Task directions —
Your task is to transcribe the entries exactly.

══ Information supplied ══

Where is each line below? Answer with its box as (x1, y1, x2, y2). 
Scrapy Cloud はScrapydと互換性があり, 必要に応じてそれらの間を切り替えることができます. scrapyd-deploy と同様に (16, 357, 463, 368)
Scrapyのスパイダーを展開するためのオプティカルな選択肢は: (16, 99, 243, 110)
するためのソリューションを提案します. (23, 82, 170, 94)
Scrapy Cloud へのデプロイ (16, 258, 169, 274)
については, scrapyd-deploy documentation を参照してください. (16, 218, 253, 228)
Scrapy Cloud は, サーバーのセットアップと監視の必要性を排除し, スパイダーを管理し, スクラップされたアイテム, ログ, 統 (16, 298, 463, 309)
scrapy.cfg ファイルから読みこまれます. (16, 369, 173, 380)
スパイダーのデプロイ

═══

Answer to this task —
Where is each line below? Answer with its box as (x1, y1, x2, y2). 
Scrapy Cloud はScrapydと互換性があり, 必要に応じてそれらの間を切り替えることができます. scrapyd-deploy と同様に (16, 357, 463, 368)
Scrapyのスパイダーを展開するためのオプティカルな選択肢は: (16, 99, 243, 110)
するためのソリューションを提案します. (23, 82, 170, 94)
Scrapy Cloud へのデプロイ (16, 258, 169, 274)
については, scrapyd-deploy documentation を参照してください. (16, 218, 253, 228)
Scrapy Cloud は, サーバーのセットアップと監視の必要性を排除し, スパイダーを管理し, スクラップされたアイテム, ログ, 統 (16, 298, 463, 309)
scrapy.cfg ファイルから読みこまれます. (16, 369, 173, 380)
スパイダーのデプロイ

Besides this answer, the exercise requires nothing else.